TASK STATEMENT —
Reproduce exactly the lines below, from the first one through the line containing "name industry as", and omit any pictures.

-------

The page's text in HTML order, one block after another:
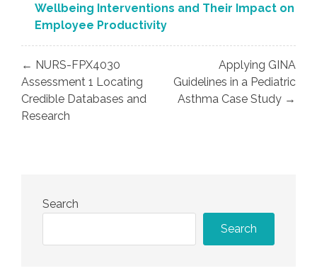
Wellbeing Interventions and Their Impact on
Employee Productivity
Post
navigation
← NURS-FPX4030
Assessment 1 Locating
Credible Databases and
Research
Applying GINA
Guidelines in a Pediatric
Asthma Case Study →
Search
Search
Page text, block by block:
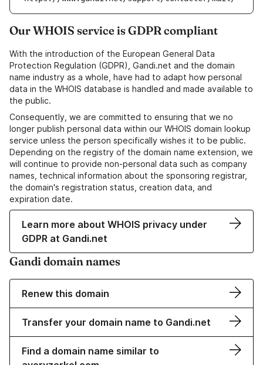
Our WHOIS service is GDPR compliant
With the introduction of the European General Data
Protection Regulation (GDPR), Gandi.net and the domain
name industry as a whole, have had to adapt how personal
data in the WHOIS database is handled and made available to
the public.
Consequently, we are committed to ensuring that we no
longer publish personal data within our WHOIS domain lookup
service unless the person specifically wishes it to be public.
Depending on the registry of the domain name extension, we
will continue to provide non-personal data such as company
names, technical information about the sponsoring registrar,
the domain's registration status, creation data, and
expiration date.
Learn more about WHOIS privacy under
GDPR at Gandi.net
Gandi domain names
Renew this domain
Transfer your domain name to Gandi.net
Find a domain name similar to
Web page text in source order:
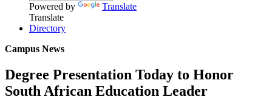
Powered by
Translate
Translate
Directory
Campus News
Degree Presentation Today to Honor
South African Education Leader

-------

RESPONSE TO THIS EXERCISE —
The page's text in HTML order, one block after another:
Wellbeing Interventions and Their Impact on
Employee Productivity
Post
navigation
← NURS-FPX4030
Assessment 1 Locating
Credible Databases and
Research
Applying GINA
Guidelines in a Pediatric
Asthma Case Study →
Search
Search
Page text, block by block:
Our WHOIS service is GDPR compliant
With the introduction of the European General Data
Protection Regulation (GDPR), Gandi.net and the domain
name industry as a whole, have had to adapt how personal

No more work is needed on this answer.